## INFORMATION
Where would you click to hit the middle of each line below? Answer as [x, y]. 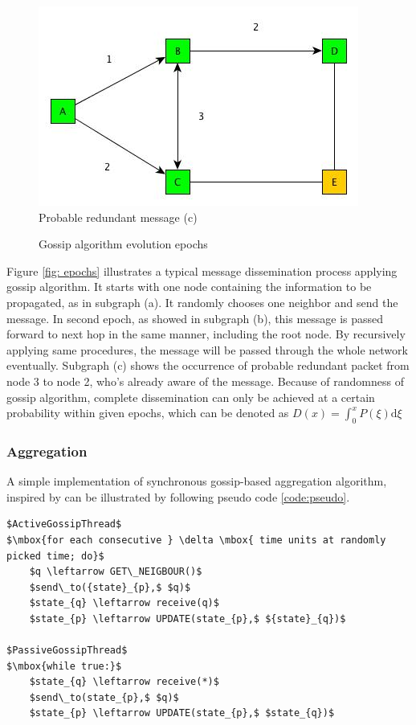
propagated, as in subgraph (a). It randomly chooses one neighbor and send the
* * *
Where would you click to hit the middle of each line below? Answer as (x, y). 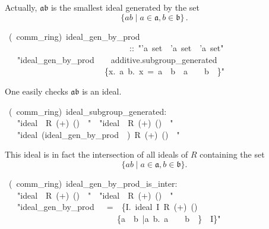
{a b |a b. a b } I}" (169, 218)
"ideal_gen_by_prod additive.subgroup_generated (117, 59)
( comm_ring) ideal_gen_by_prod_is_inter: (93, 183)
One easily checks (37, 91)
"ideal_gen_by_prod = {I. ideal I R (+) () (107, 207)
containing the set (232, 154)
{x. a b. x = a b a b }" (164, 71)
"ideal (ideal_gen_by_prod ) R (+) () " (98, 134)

## PROBLEM DESCRIPTION
The lines to extract from the data above begin with the line containing "containing the set (232, 154)" and end with the line containing "(ideal_gen_by_prod ) R". Extract them exactly, including both.

## EXERCISE RESULT
containing the set (232, 154)
{x. a b. x = a b a b }" (164, 71)
"ideal (ideal_gen_by_prod ) R (+) () " (98, 134)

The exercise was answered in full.